PIONEER ARRIVALS AND ENTERPRISES.
In. the panorama of events a new scene opened. The In- dian trail was trod by one of a different race, precursor of a marvelous change! Tall, muscular, thoughtful, reserved, bred at the base of the Green mountains, firm in his tread, firmer in his purpose, Jairus Cruttenden followed the paths so often trod by Red Jacket, Tall Chief, Cornplanter and their tribes, carefully scrutinizing timber, soil and situations till he came to the "Big spring," a few rods south of where Pearl creek empties into the Oatka. Here the deep, strong soil, magnificent timber and the expanse of level land greatly impressed him. He at once resolved to make his home there. As he decided, a strange darkness came over the land, the stars were visible at midday, birds and beasts sought their resting places, the wild men of the woods were sore afraid-it was the " great eclipse of 1806!"
Adventurers, three or four years before, had built their cabins at Buttermilk Falls (Le Roy), ten miles southwest of there at Wright's, and at Warsaw, but between these places and eastward to the Genesee river was no white inhabitant. Mr. Cruttenden went to work at once cutting trees, putting up a log house and clearing two or three acres of land, which he sowed to wheat the same season. He lived alone, changing works occasionally with his five or six neighbors at " Wright's
Corners," two miles west, where his bread was baked.

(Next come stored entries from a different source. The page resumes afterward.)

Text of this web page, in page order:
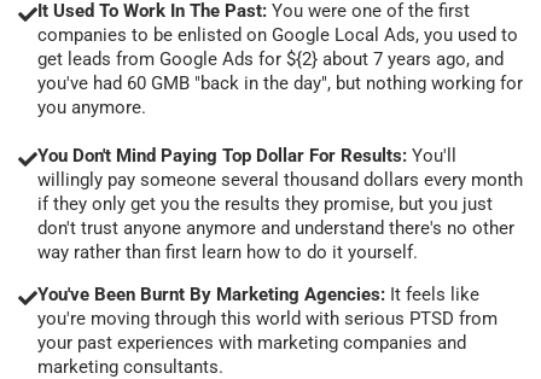
It Used To Work In The Past: You were one of the first
companies to be enlisted on Google Local Ads, you used to
get leads from Google Ads for ${2} about 7 years ago, and
you've had 60 GMB "back in the day", but nothing working for
you anymore.
You Don't Mind Paying Top Dollar For Results: You'll
willingly pay someone several thousand dollars every month
if they only get you the results they promise, but you just
don't trust anyone anymore and understand there's no other
way rather than first learn how to do it yourself.
You've Been Burnt By Marketing Agencies: It feels like
you're moving through this world with serious PTSD from
your past experiences with marketing companies and
marketing consultants.
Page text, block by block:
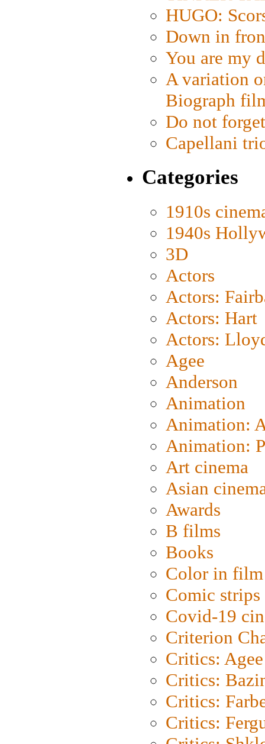
HUGO:
Down in
You are my
A variation
Biograph
Do not
Capellani
Categories
1910s
1940s
3D
Actors
Actors:
Actors: Hart
Actors:
Agee
Anderson
Animation
Animation:
Animation:
Art cinema
Asian
Awards
B films
Books
Color in film
Comic strips
Covid-19
Criterion
Critics: Agee
Critics:
Critics:
Critics:
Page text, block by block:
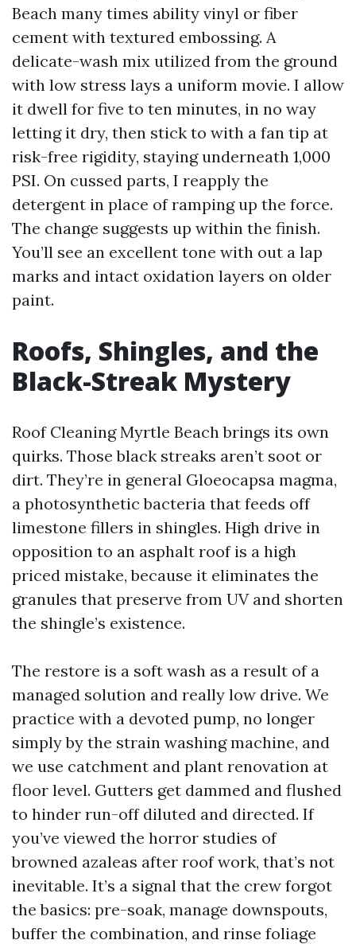
Beach many times ability vinyl or fiber
cement with textured embossing. A
delicate-wash mix utilized from the ground
with low stress lays a uniform movie. I allow
it dwell for five to ten minutes, in no way
letting it dry, then stick to with a fan tip at
risk-free rigidity, staying underneath 1,000
PSI. On cussed parts, I reapply the
detergent in place of ramping up the force.
The change suggests up within the finish.
You’ll see an excellent tone with out a lap
marks and intact oxidation layers on older
paint.
Roofs, Shingles, and the
Black-Streak Mystery
Roof Cleaning Myrtle Beach brings its own
quirks. Those black streaks aren’t soot or
dirt. They’re in general Gloeocapsa magma,
a photosynthetic bacteria that feeds off
limestone fillers in shingles. High drive in
opposition to an asphalt roof is a high
priced mistake, because it eliminates the
granules that preserve from UV and shorten
the shingle’s existence.
The restore is a soft wash as a result of a
managed solution and really low drive. We
practice with a devoted pump, no longer
simply by the strain washing machine, and
we use catchment and plant renovation at
floor level. Gutters get dammed and flushed
to hinder run-off diluted and directed. If
you’ve viewed the horror studies of
browned azaleas after roof work, that’s not
inevitable. It’s a signal that the crew forgot
the basics: pre-soak, manage downspouts,
buffer the combination, and rinse foliage
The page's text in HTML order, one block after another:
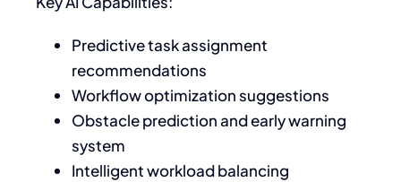
Predictive task assignment
recommendations
Workflow optimization suggestions
Obstacle prediction and early warning
system
Intelligent workload balancing
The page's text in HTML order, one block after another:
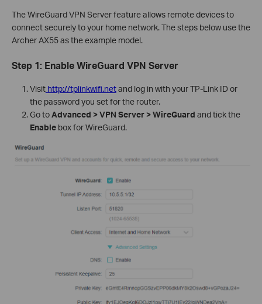
The WireGuard VPN Server feature allows remote devices to
connect securely to your home network. The steps below use the
Archer AX55 as the example model.
Step 1: Enable WireGuard VPN Server
Visit http://tplinkwifi.netand log in with your TP-Link ID or
the password you set for the router.
Go toAdvanced > VPN Server > WireGuard and tick the
Enablebox for WireGuard.
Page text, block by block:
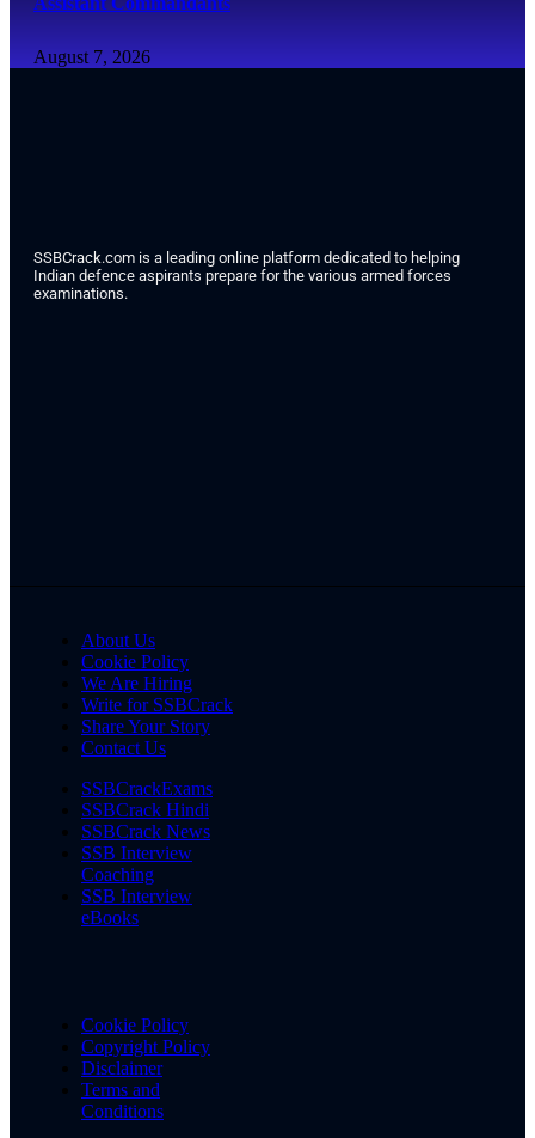
August 7, 2026
SSBCrack.com is a leading online platform dedicated to helping
Indian defence aspirants prepare for the various armed forces
examinations.
About Us
Cookie Policy
We Are Hiring
Write for SSBCrack
Share Your Story
Contact Us
SSBCrackExams
SSBCrack Hindi
SSBCrack News
SSB Interview
Coaching
SSB Interview
eBooks
Cookie Policy
Copyright Policy
Disclaimer
Terms and
Conditions
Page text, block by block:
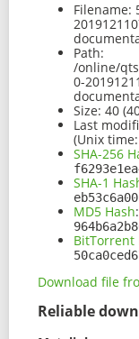
Filename:
Path:
/online/
0-
Size: 40
Last
(Unix
SHA-256
SHA-1
MD5 Hash:
BitTorrent
Download file
Reliable
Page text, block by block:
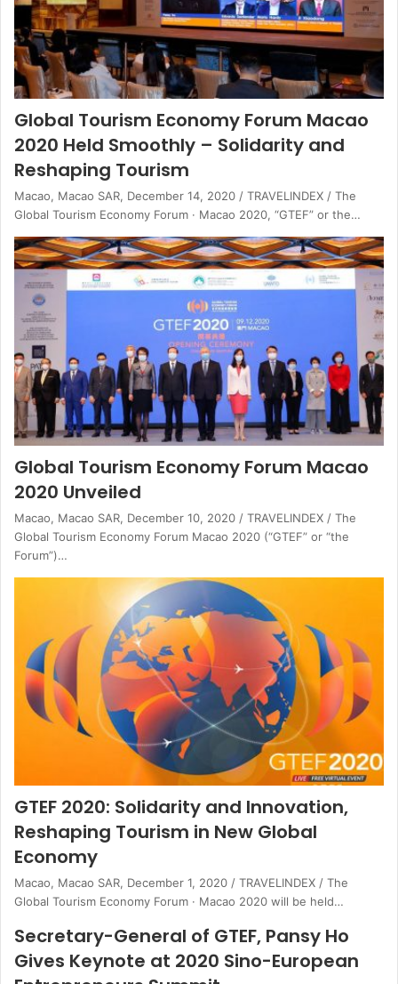
Global Tourism Economy Forum Macao
2020 Held Smoothly – Solidarity and
Reshaping Tourism
Macao, Macao SAR, December 14, 2020 / TRAVELINDEX / The
Global Tourism Economy Forum · Macao 2020, “GTEF” or the…
Global Tourism Economy Forum Macao
2020 Unveiled
Macao, Macao SAR, December 10, 2020 / TRAVELINDEX / The
Global Tourism Economy Forum Macao 2020 (“GTEF” or “the
Forum”)…
GTEF 2020: Solidarity and Innovation,
Reshaping Tourism in New Global
Economy
Macao, Macao SAR, December 1, 2020 / TRAVELINDEX / The
Global Tourism Economy Forum · Macao 2020 will be held…
Secretary-General of GTEF, Pansy Ho
Gives Keynote at 2020 Sino-European
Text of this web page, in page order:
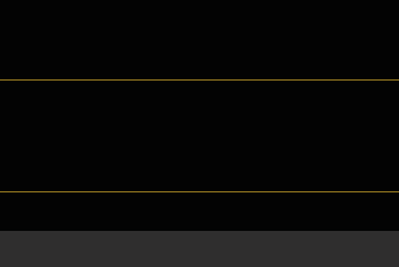
in Canada. We opened our doors in June 2017.
look up your location on the LCBO store locator.
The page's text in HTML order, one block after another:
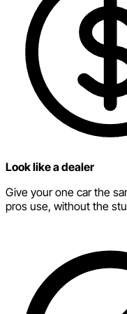
Look like a dealer
Give your one car the
pros use, without the
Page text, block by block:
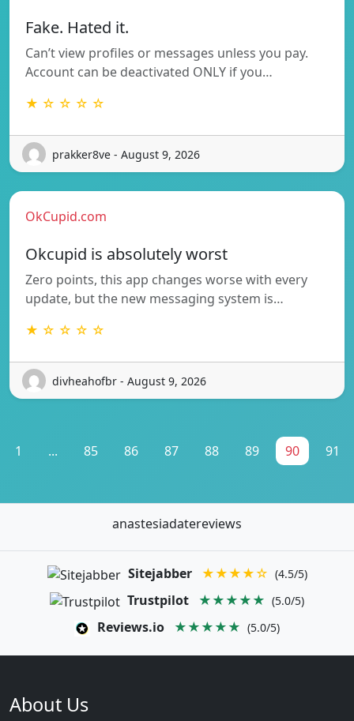
Fake. Hated it.
Can’t view profiles or messages unless you pay.
Account can be deactivated ONLY if you…
★ ☆ ☆ ☆ ☆
prakker8ve - August 9, 2026
OkCupid.com
Okcupid is absolutely worst
Zero points, this app changes worse with every
update, but the new messaging system is…
★ ☆ ☆ ☆ ☆
divheahofbr - August 9, 2026
1 ... 85 86 87 88 89 90 91
anastesiadatereviews
Sitejabber ★★★★☆ (4.5/5)
Trustpilot ★★★★★ (5.0/5)
Reviews.io ★★★★★ (5.0/5)
About Us
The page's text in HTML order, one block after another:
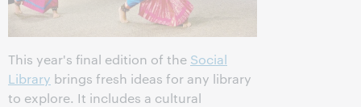
This year's final edition of the Social
Library brings fresh ideas for any library
to explore. It includes a cultural
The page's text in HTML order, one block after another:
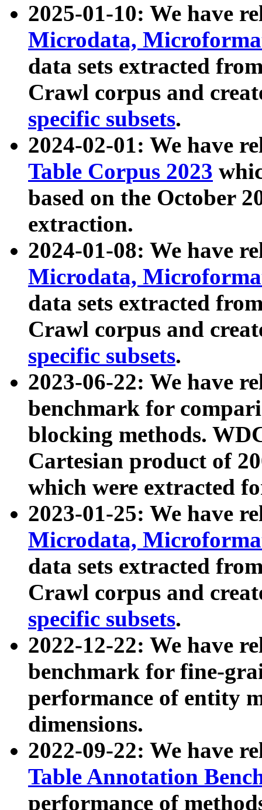
2025-01-10: We have
Microdata,
data sets extracted
Crawl corpus and
specific subsets.
2024-02-01: We have
Table Corpus 2023
based on the October
extraction.
2024-01-08: We have
Microdata,
data sets extracted
Crawl corpus and
specific subsets.
2023-06-22: We have
benchmark for
blocking methods.
Cartesian product of
which were extracted
2023-01-25: We have
Microdata,
data sets extracted
Crawl corpus and
specific subsets.
2022-12-22: We have
benchmark for fine-
performance of entity
dimensions.
2022-09-22: We have
Table Annotation
performance of
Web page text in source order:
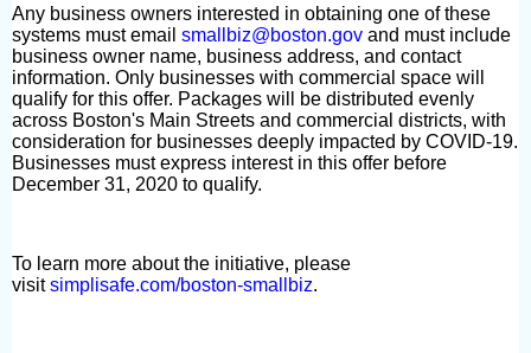
Any business owners interested in obtaining one of these
systems must email smallbiz@boston.gov and must include
business owner name, business address, and contact
information. Only businesses with commercial space will
qualify for this offer. Packages will be distributed evenly
across Boston's Main Streets and commercial districts, with
consideration for businesses deeply impacted by COVID-19.
Businesses must express interest in this offer before
December 31, 2020 to qualify.
To learn more about the initiative, please
visitsimplisafe.com/boston-smallbiz.
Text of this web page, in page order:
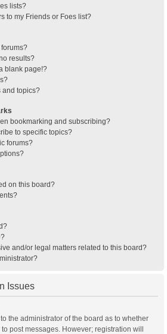
lists?
to my Friends or Foes list?
results?
blank page!?
and topics?
bookmarking and subscribing?
to specific topics?
forums?
on this board?
and/or legal matters related to this board?
Issues
the administrator of the board as to whether
post messages. However; registration will
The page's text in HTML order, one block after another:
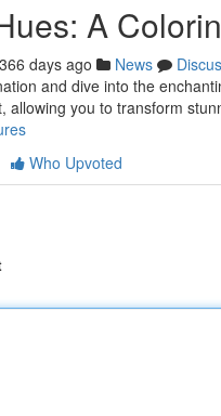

For the rest he extemporized his own cooking. We may well be- lieve that he went back to Pultney. Vt., for his wife and child as soon as he could get ready for them. Returning in October he pushed forward his improvements; but soon a serious unpleasantness occurred. During his absence a brother of Jemima Wilkinson, " the prophetess," or, as she styled herself, "the universal friend," who founded a sect or community on Seneca lake, had bought the premises from the Holland Company, and so he duly notified the occupant. The land was not surveyed when Cruttenden came, but he was assured that he could choose his place and it would be reserved for him-a promise not kept, so he had to begin anew. He went half a mile to the northwest and commenc- ed again. Soon after his brothers-in-law, William and John Sprague, settled east of him on the same lot. William Sprague, a hatter, built a shop to make and sell hats, and erected a log house where Mrs. Cameron now lives. His brother John started the pioneer tannery a little east of him, and close to where Gurdon Miller built soon after, it being the east part of the Gorton farm. He ground his bark by rolling a huge stone, like a grind stone with a shaft through it, round a platform with a horse, removing the fine bark and putting the coarse in the track of the wheel.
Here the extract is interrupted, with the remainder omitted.